The tribunal had also been wrong to fail to conclude that a brain tumour that the claimant had removed ten years earlier was cancer for the purposes of establishing a disability under the Equality Act 2010.

The claimant brought a disability claim based on multiple incidents that she alleged occurred in 2018/19. As a preliminary issue the tribunal had to determine whether she had a disability. She was diagnosed with epilepsy in 1996 and, during treatment for this a brain tumour was discovered which was removed in 2008. Although her medical records at the time stated that the tumour was benign and did not use the word "cancer" the claimant referred to current Public Health England (PHE) guidance which states that such tumours are considered to be cancer. She argued that she had a disability and that her cancer had induced other illnesses (including her epilepsy and vitiligo) which also satisfied the definition of disability. She took steps to avoid what she believed to be triggers, including coffee, alcohol, and cleaning products. She refused to take prescribed medication, contrary to medical advice.
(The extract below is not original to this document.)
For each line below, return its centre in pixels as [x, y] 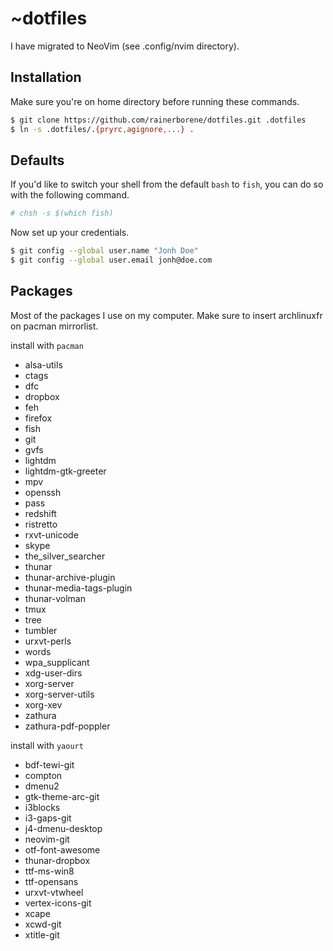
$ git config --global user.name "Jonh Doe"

The tribunal found that the claimant was not disabled on the basis of the tumour which it could not conclude was cancer. It also held that, even had she had cancer, as the tumour had been removed in 2008 she no longer had it at the time her claims related to. It rejected her case that cancer was the continuing cause of her epilepsy and vitiligo, though it did accept that she was disabled by reason of her epilepsy. It held that her avoidance behaviour had resulted in the adoption of a lifestyle which, with her post-seizure symptoms, gave rise to a substantial adverse impact on her ability to do normal day-to-day activities.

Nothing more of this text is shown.